(Excerpts from a dataset)
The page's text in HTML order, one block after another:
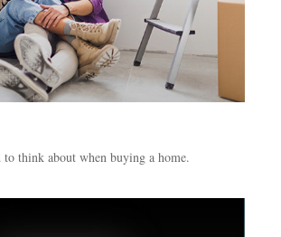
think about when buying a home.
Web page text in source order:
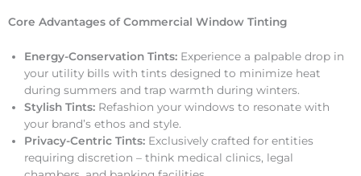
Core Advantages of Commercial Window Tinting
Energy-Conservation Tints: Experience a palpable drop in
your utility bills with tints designed to minimize heat
during summers and trap warmth during winters.
Stylish Tints: Refashion your windows to resonate with
your brand’s ethos and style.
Privacy-Centric Tints: Exclusively crafted for entities
requiring discretion – think medical clinics, legal
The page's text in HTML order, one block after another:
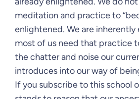
meditation and practice to
enlightened. We are inherently
most of us need that practice
the chatter and noise our
introduces into our way of
If you subscribe to this school
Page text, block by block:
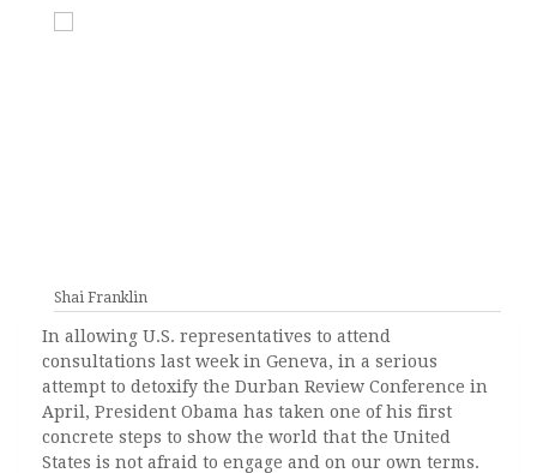
Shai Franklin
In allowing U.S. representatives to attend
consultations last week in Geneva, in a serious
attempt to detoxify the Durban Review Conference in
April, President Obama has taken one of his first
concrete steps to show the world that the United
States is not afraid to engage and on our own terms.

Exercise aim:
Please repeat the data above exactly as it appears, pictures excluded.

Task result:
The page's text in HTML order, one block after another:
think about when buying a home.
Web page text in source order:
Core Advantages of Commercial Window Tinting
Energy-Conservation Tints: Experience a palpable drop in
your utility bills with tints designed to minimize heat
during summers and trap warmth during winters.
Stylish Tints: Refashion your windows to resonate with
your brand’s ethos and style.
Privacy-Centric Tints: Exclusively crafted for entities
requiring discretion – think medical clinics, legal
The page's text in HTML order, one block after another:
meditation and practice to
enlightened. We are inherently
most of us need that practice
the chatter and noise our
introduces into our way of
If you subscribe to this school
Page text, block by block:
Shai Franklin
In allowing U.S. representatives to attend
consultations last week in Geneva, in a serious
attempt to detoxify the Durban Review Conference in
April, President Obama has taken one of his first
concrete steps to show the world that the United
States is not afraid to engage and on our own terms.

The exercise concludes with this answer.